**** EXCERPTED DATA ****
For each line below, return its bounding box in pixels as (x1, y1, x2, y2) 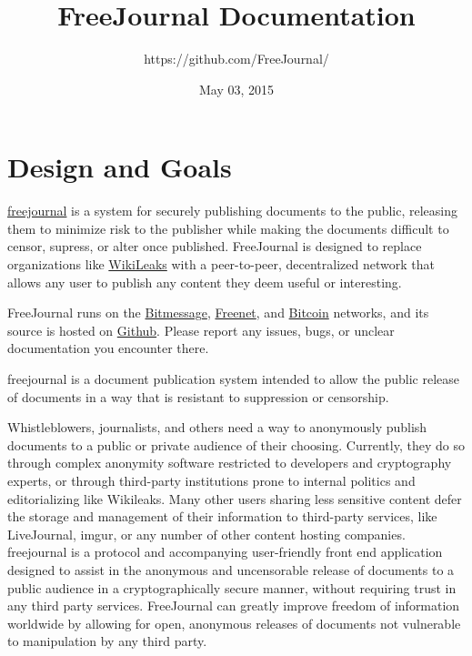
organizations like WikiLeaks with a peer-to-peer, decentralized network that (7, 255, 435, 274)
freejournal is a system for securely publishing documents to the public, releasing (7, 201, 458, 220)
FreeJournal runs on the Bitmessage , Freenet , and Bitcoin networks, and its (7, 303, 429, 322)
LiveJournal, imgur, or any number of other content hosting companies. (7, 524, 406, 543)
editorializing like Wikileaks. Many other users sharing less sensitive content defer (7, 489, 462, 508)
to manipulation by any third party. (7, 631, 207, 651)
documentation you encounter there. (7, 338, 209, 358)
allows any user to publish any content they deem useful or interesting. (7, 272, 402, 291)
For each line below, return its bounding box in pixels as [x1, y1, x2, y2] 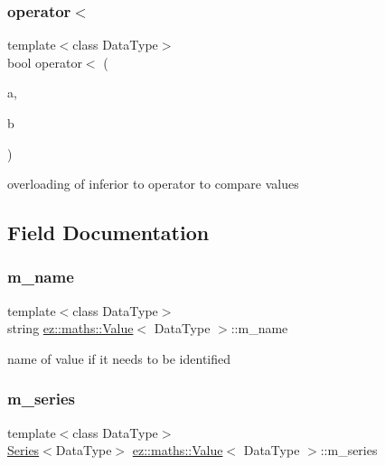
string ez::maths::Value [7, 319, 134, 338]
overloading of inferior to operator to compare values [7, 174, 299, 193]
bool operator [7, 52, 82, 71]
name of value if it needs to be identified [7, 349, 231, 367]
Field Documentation [7, 219, 210, 246]
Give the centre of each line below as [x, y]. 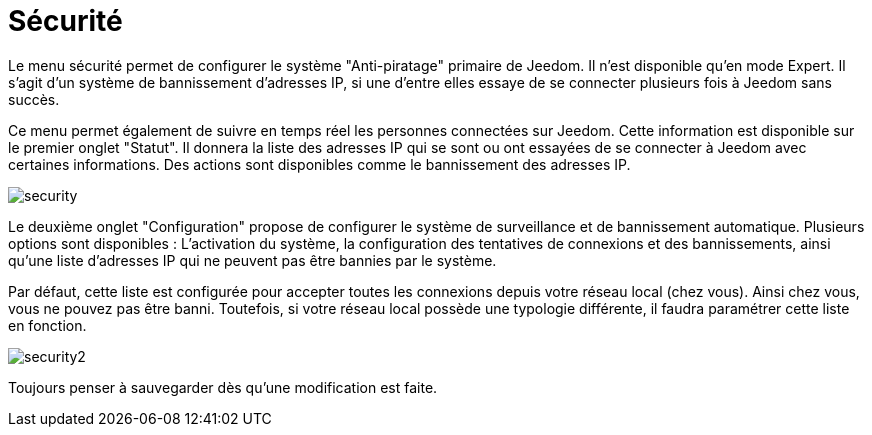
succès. [34, 99]
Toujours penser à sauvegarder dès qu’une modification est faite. [223, 387]
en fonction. [47, 325]
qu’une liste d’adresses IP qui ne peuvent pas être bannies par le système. [252, 260]
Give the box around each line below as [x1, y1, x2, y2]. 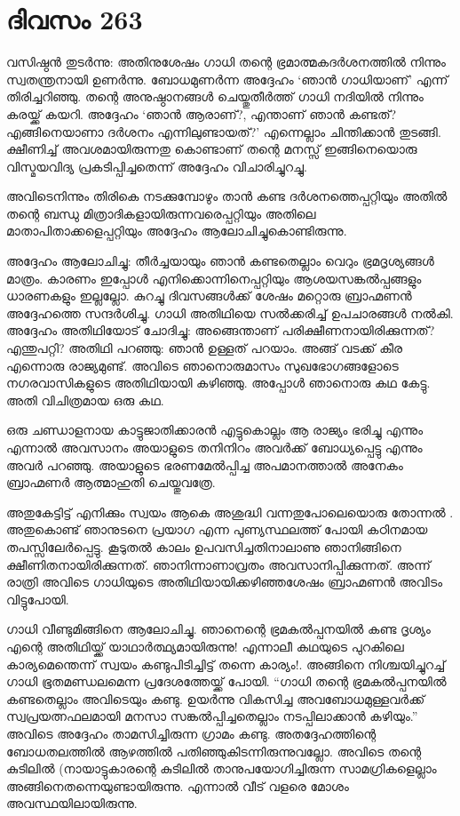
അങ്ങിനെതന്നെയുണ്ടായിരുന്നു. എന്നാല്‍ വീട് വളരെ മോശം [6, 776, 349, 795]
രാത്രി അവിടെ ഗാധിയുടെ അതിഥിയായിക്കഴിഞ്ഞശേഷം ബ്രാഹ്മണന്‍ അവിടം [6, 572, 443, 591]
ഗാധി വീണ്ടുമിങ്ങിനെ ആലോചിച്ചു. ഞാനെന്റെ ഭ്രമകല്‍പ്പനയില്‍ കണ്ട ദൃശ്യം [6, 620, 431, 638]
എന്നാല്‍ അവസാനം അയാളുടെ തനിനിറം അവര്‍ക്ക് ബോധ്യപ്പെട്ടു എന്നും [6, 438, 423, 456]
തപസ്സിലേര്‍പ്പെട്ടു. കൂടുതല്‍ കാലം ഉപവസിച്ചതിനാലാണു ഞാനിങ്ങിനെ [6, 537, 401, 556]
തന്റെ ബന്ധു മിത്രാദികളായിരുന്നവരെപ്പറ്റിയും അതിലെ [6, 204, 316, 222]
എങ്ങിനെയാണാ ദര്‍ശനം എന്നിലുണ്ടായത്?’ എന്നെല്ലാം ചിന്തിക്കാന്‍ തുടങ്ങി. [6, 122, 441, 140]
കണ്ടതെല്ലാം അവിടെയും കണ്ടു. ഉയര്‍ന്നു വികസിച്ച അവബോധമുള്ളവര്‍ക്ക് [6, 689, 425, 708]
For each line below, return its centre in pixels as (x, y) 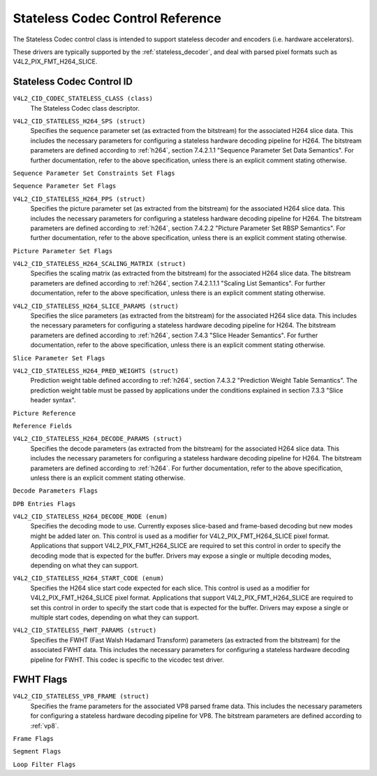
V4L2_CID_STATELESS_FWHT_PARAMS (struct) (85, 630)
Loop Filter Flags (44, 764)
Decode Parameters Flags (55, 491)
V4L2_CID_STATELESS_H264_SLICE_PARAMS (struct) (96, 306)
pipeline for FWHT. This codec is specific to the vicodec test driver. (127, 659)
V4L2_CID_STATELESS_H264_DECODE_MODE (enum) (90, 517)
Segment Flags (37, 752)
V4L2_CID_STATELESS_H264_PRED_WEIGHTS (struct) (96, 371)
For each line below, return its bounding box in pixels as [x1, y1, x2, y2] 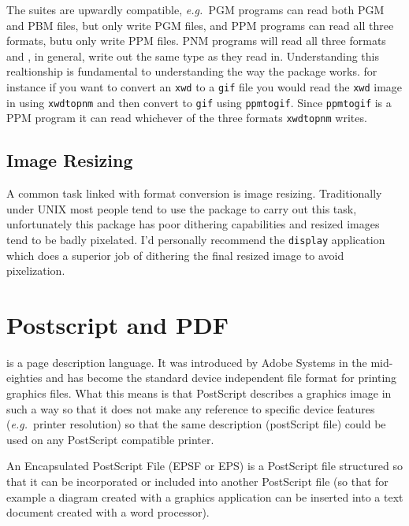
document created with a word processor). [6, 504, 210, 520]
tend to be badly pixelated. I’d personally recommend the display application [6, 231, 385, 247]
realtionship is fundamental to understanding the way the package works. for [6, 63, 377, 80]
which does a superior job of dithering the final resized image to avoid [6, 246, 344, 263]
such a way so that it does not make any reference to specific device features [6, 400, 375, 417]
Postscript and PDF [6, 308, 229, 340]
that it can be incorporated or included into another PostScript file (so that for [6, 473, 389, 490]
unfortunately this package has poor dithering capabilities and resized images [6, 216, 380, 232]
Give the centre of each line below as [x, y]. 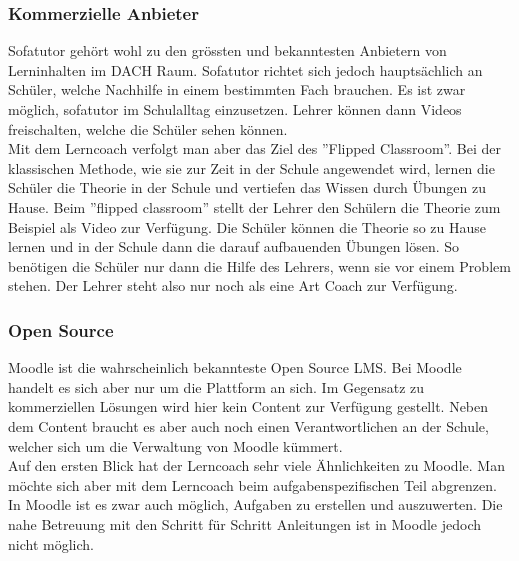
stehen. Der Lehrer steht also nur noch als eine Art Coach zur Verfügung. [233, 285]
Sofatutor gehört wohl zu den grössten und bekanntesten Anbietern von [227, 50]
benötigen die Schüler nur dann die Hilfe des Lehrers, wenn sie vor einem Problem [259, 265]
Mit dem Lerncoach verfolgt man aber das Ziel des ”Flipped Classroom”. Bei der [254, 148]
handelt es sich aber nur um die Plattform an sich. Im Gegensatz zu [216, 386]
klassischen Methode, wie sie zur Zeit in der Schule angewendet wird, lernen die [251, 167]
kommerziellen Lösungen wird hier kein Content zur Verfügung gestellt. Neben [248, 406]
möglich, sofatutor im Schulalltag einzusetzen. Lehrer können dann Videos [235, 109]
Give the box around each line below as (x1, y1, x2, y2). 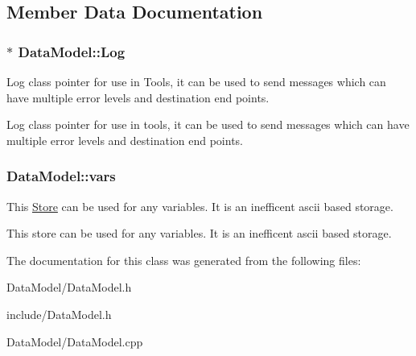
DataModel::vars (6, 166, 116, 186)
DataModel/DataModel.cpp (6, 333, 143, 350)
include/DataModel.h (6, 305, 112, 322)
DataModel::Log (18, 41, 126, 61)
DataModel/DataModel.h (6, 279, 132, 296)
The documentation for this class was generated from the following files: (6, 251, 361, 268)
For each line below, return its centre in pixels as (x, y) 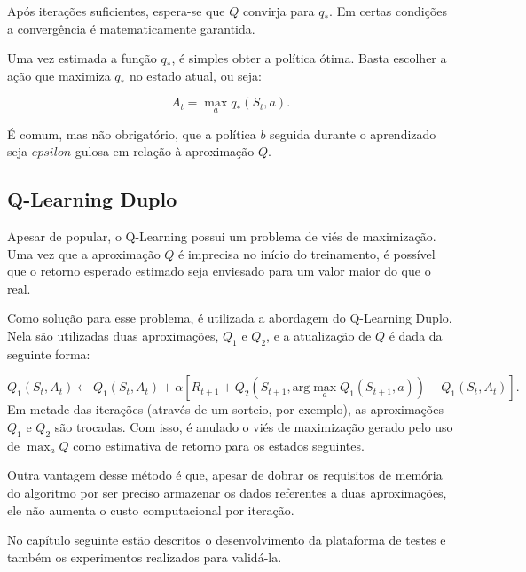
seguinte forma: (49, 353)
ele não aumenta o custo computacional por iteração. (151, 509)
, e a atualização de (319, 335)
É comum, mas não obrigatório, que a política (132, 133)
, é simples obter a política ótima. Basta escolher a (309, 58)
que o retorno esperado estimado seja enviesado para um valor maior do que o (219, 271)
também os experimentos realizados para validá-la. (145, 556)
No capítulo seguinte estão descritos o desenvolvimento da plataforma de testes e (227, 540)
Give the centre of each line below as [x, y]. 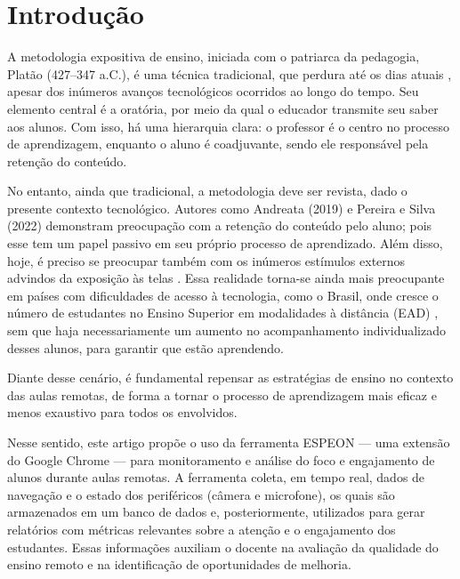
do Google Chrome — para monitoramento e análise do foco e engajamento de [221, 459]
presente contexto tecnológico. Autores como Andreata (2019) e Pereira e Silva [222, 208]
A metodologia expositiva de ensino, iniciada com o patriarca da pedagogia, [214, 56]
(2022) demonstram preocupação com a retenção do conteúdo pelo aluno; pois [220, 225]
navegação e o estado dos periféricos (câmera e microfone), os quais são [201, 494]
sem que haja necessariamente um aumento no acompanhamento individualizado [226, 330]
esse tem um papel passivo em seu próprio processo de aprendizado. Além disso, [225, 243]
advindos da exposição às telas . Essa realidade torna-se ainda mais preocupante [226, 278]
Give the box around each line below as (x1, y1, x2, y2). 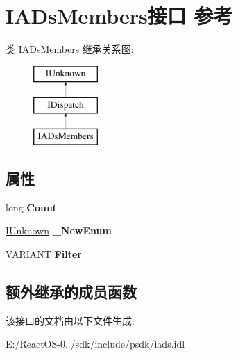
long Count (6, 200, 57, 214)
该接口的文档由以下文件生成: (6, 313, 135, 327)
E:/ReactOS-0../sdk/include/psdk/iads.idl (6, 337, 185, 351)
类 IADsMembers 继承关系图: (6, 42, 134, 56)
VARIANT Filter (6, 247, 82, 261)
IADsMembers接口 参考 (6, 1, 233, 30)
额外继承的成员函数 (6, 281, 137, 302)
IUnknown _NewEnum (6, 223, 112, 238)
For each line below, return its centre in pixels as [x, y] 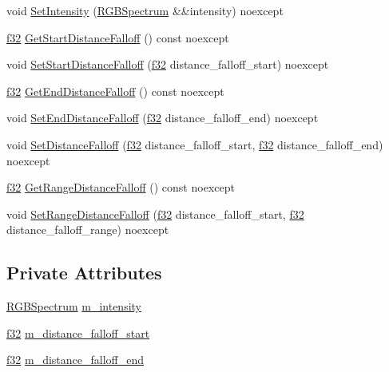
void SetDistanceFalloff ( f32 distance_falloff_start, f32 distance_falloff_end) [195, 144]
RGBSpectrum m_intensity [74, 306]
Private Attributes [84, 273]
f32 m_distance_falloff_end [75, 360]
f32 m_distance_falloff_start [78, 332]
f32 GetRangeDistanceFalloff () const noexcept [121, 187]
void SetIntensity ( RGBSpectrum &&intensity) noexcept [145, 10]
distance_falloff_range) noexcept [88, 230]
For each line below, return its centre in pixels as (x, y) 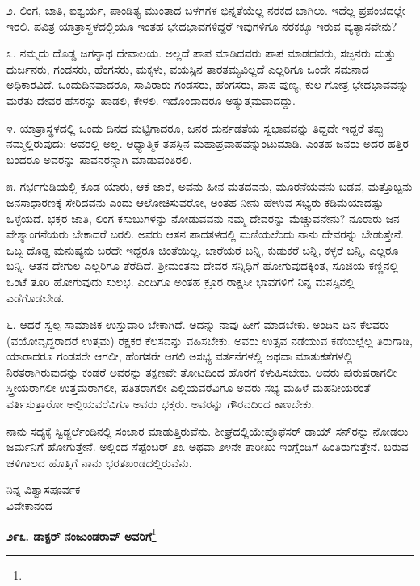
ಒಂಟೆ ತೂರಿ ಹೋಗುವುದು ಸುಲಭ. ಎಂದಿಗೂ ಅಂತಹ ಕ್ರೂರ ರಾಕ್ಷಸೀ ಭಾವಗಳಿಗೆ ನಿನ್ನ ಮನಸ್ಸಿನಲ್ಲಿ (181, 281)
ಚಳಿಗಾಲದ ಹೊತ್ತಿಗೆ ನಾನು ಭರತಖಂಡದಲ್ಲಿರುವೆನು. (99, 462)
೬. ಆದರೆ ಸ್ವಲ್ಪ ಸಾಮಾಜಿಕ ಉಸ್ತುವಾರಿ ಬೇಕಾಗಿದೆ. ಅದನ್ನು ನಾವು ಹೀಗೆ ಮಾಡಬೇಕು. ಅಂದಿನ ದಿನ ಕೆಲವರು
****
TO DO:
Pick out every line above that holds the word "like" and copy it.

SOLUTION TO THE PROBLEM:
organizations like WikiLeaks with a peer-to-peer, decentralized network that (7, 255, 435, 274)
editorializing like Wikileaks. Many other users sharing less sensitive content defer (7, 489, 462, 508)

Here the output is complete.